The Notes do not contain any financial covenants or other significant restrictions. In addition, the Notes are unsecured and rank lower than any secured obligation of the Group and have the same liquidation priority as any other unsecured liabilities of the Group, but senior to those expressly subordinated obligations, if any. The Company may, at its discretion, redeem all or any portion of the Notes at any time, at the principal amount plus any unpaid interest. As of December 31, 2015, the Company does not intend to redeem any portion of the Notes prior to the stated maturity dates. The Company has the obligation to redeem the Notes if a change in control occurs as defined in the indenture of the Notes.

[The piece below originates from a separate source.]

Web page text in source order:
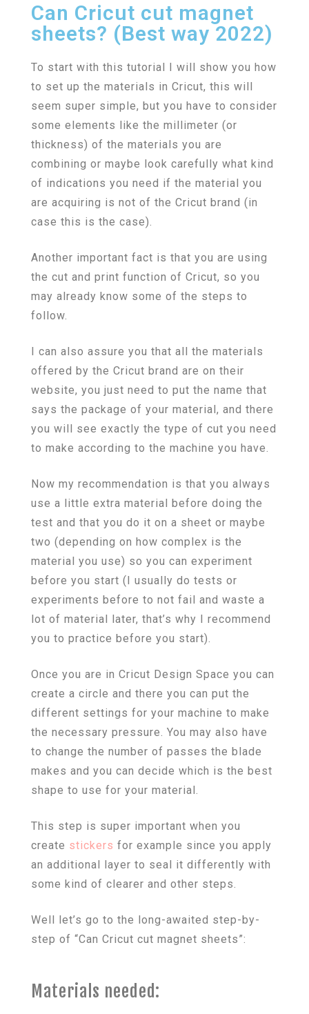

The Notes were issued at a discount amounting to RMB74.36 million (US$11.48 million). The issuance costs of RMB149.59 million (US$23.09 million) were presented as a direct deduction from the principal amount of the Notes on the consolidated balance sheets. Both the discount and the issuance costs are amortized as interest expense using the effective interest rate method through the maturity dates of the Notes. The effective interest rate was 2.36%, 3.39%, 3.00%, 3.13%, 3.59% and 4.22% for the 2017 Notes, the 2018 Notes, the 2019 Notes, the 2020 Notes, the 2022 Notes and the 2025 Notes, respectively.

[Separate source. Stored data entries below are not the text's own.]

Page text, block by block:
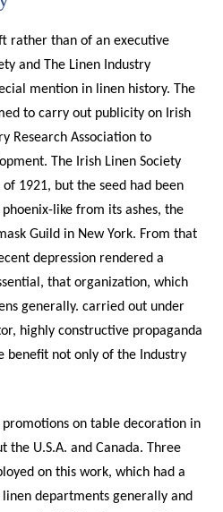
rather than of an executive
and The Linen Industry
mention in linen history. The
to carry out publicity on Irish
Research Association to
The Irish Linen Society
1921, but the seed had been
like from its ashes, the
Guild in New York. From that
depression rendered a
that organization, which
generally. carried out under
highly constructive propaganda
benefit not only of the Industry
on table decoration in
U.S.A. and Canada. Three
on this work, which had a
departments generally and

The principal amount and unamortized discount and debt issuance costs as of December 31, 2014 and 2015 were as follows:

 

     As of December 31,  
     2014      2015      2015  
     RMB      RMB      US$  
     (In thousands)  

Principal amount

     21,700,000         30,869,300         4,765,399   

Unamortized discount and debt issuance costs

     (143,218      (167,184      (25,809
  

 

 

    

 

 

    

 

 

 
     21,556,782         30,702,116         4,739,590   
  

 

 

    

 

 

    

 

 

 

 

The following table summarizes the aggregate required repayments of the principal amounts of the Company’s long-term debts, including the notes payable and loans payable (Note 10), in the succeeding five years and thereafter:

 

     RMB      US$  
     (In thousands)  

For the years ending December 31,

  

2016

     971,670         150,000   

2017

     8,097,250         1,250,000   

2018

     6,477,800         1,000,000   

2019

     6,477,800         1,000,000   

2020

     4,858,350         750,000   

Thereafter

     8,097,250         1,250,000   

Subsidiaries – Qunar

On June 17, 2015, Qunar issued US$500.00 million senior unsecured convertible notes (the “Qunar Notes”) in a private placement. The Qunar Notes bear interest at a coupon rate of 2% per annum with a maturity date of June 17, 2021. The Qunar Notes can be convertible at any time, at the holder’s option, into Qunar ADSs, at an initial conversion price of US$55.00 per Qunar ADS, subject to adjustment under the terms of the Qunar Notes. Upon conversion, Qunar shall pay or deliver its ADSs or cash, or any combination of cash and ADSs at the election of Qunar. Except for the other embedded features therein, the conversion option is eligible for a scope exception from derivative accounting under ASC 815. Qunar separated the Notes into equity component of RMB569.22 million (US$87.87 million) and debt component of RMB2.53 billion (US$391.30 million) in accordance with the Cash Conversion Subsection under ASC subtopic 470-20 (“ASC 470-20”), Debt with Conversion and Other Options, so that Qunar recognizes the same interest cost as if it had issued a comparable debt instrument without the embedded conversion option. The equity component is measured as the residual amount, reflecting the interest cost paid with the conversion option. The allocated issuance costs to the debt component of RMB42.94 million (US$6.63 million) were presented as a direct deduction from the principal amount of the Qunar Notes. The Company evaluated all the other embedded derivative features therein and concluded all the other embedded derivative features are clearly and closely related to the debt host except for two features which require bifurcation from the debt host. The fair values of the two embedded derivative features were estimated to be insignificant as of the debt issuance date. Qunar was deconsolidated at the closing date of the Ctrip transaction (Note 4).